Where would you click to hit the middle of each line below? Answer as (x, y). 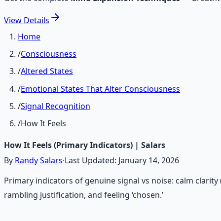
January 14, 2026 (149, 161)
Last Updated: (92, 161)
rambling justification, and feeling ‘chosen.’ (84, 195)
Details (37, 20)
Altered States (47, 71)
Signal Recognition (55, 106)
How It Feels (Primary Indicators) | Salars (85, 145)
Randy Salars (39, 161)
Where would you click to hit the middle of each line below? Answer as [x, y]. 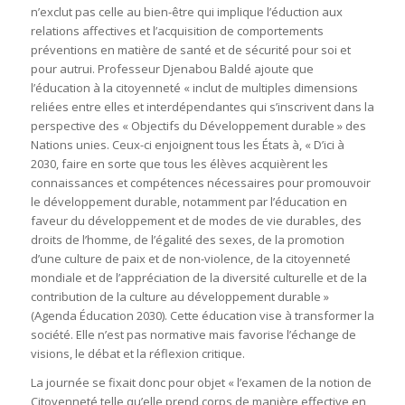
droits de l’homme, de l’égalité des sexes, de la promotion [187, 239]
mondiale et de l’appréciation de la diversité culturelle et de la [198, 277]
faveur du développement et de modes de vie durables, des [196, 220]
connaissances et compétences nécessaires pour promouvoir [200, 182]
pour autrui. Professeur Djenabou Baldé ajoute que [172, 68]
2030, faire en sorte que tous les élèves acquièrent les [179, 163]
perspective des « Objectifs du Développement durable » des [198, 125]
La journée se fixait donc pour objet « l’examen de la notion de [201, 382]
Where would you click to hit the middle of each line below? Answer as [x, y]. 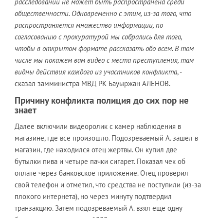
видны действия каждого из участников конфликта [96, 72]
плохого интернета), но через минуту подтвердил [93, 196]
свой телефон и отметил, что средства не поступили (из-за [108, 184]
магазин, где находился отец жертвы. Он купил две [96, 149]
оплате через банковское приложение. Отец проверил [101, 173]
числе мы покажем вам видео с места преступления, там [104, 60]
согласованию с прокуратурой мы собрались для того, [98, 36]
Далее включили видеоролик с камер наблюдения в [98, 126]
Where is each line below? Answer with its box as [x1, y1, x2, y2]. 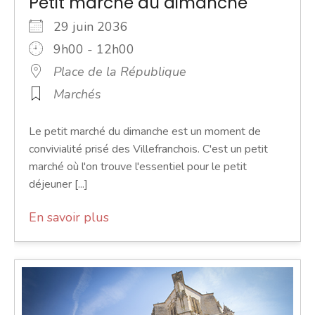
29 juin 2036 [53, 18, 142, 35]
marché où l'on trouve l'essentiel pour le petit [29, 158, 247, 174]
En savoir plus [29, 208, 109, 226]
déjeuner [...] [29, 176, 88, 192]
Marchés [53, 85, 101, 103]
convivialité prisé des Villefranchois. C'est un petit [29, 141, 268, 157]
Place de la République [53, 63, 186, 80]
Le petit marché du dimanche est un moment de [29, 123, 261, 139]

---

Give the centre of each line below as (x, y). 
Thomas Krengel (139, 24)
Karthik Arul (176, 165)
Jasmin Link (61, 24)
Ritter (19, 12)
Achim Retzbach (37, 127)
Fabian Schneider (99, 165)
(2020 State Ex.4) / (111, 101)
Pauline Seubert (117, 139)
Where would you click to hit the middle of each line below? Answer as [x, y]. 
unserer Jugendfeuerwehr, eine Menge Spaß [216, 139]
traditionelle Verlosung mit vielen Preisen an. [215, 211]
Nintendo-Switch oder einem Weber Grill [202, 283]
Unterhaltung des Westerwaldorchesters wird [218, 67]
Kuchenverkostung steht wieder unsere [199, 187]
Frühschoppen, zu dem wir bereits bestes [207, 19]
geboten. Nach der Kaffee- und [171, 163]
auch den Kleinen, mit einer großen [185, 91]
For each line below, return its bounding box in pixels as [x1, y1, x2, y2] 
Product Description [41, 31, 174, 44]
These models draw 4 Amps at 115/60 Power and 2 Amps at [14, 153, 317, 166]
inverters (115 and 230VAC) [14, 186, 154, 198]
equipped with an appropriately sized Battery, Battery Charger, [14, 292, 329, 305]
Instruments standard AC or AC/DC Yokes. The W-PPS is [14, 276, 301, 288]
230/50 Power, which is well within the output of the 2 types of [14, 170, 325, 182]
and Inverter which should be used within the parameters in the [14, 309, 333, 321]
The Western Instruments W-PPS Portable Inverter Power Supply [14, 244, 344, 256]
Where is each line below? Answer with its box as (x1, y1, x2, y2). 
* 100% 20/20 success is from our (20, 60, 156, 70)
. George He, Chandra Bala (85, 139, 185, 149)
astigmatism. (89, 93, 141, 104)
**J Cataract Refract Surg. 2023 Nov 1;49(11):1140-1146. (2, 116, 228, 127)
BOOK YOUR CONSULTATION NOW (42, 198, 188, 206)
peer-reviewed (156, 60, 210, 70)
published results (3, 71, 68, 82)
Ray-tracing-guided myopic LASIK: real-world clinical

EXERCISE GOAL:
From the records above, reproduce exactly the lines from the one with "peer-reviewed (156, 60, 210, 70)" to the one with "Ray-tracing-guided myopic LASIK: real-world", both included, and no others.

RESPONSE FOR THIS EXERCISE:
peer-reviewed (156, 60, 210, 70)
published results (3, 71, 68, 82)
Ray-tracing-guided myopic LASIK: real-world clinical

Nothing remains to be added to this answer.